▸ Task details
Whatever pictures the entries hold, omit them, and output exactly the lines from the one containing "indicated by the agentive" through the final line.

+-------+

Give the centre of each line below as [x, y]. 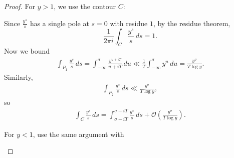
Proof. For [20, 6]
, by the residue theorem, [192, 23]
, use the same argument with [78, 134]
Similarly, [19, 76]
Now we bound [27, 51]
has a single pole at [59, 23]
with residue [129, 23]
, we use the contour [85, 6]
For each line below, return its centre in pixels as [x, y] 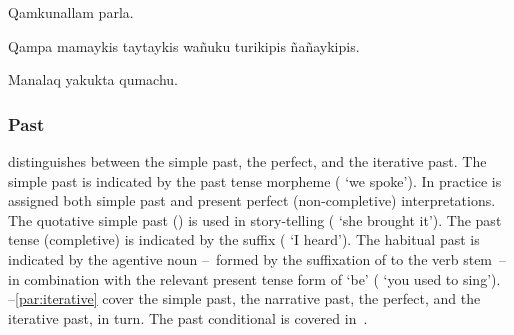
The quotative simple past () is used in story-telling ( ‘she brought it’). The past [255, 219]
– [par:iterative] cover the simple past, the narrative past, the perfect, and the [244, 298]
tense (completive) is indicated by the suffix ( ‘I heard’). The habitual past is [244, 239]
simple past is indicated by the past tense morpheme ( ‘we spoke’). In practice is [255, 180]
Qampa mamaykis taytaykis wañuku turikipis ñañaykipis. [184, 45]
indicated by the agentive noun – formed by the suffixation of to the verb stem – [257, 258]
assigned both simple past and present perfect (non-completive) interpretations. [252, 200]
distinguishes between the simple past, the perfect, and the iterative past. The [247, 161]
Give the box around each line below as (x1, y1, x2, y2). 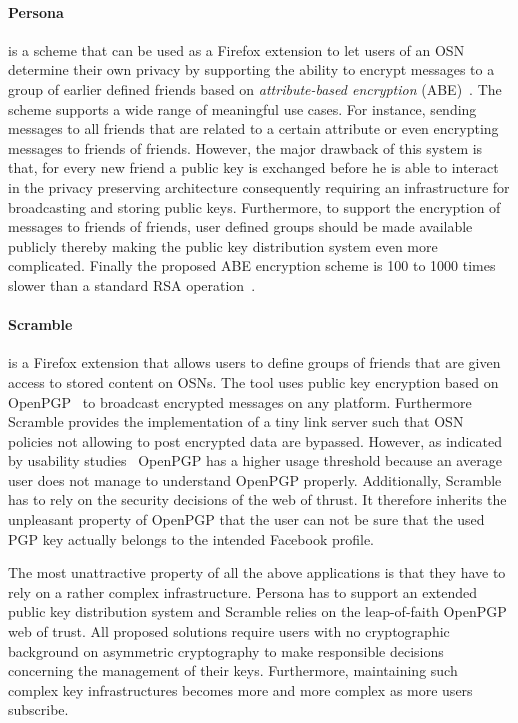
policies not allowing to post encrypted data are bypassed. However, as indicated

+-------+

▸ Task response
indicated by the agentive noun – formed by the suffixation of to the verb stem – [257, 258]
assigned both simple past and present perfect (non-completive) interpretations. [252, 200]
distinguishes between the simple past, the perfect, and the iterative past. The [247, 161]
Give the box around each line below as (x1, y1, x2, y2). 
policies not allowing to post encrypted data are bypassed. However, as indicated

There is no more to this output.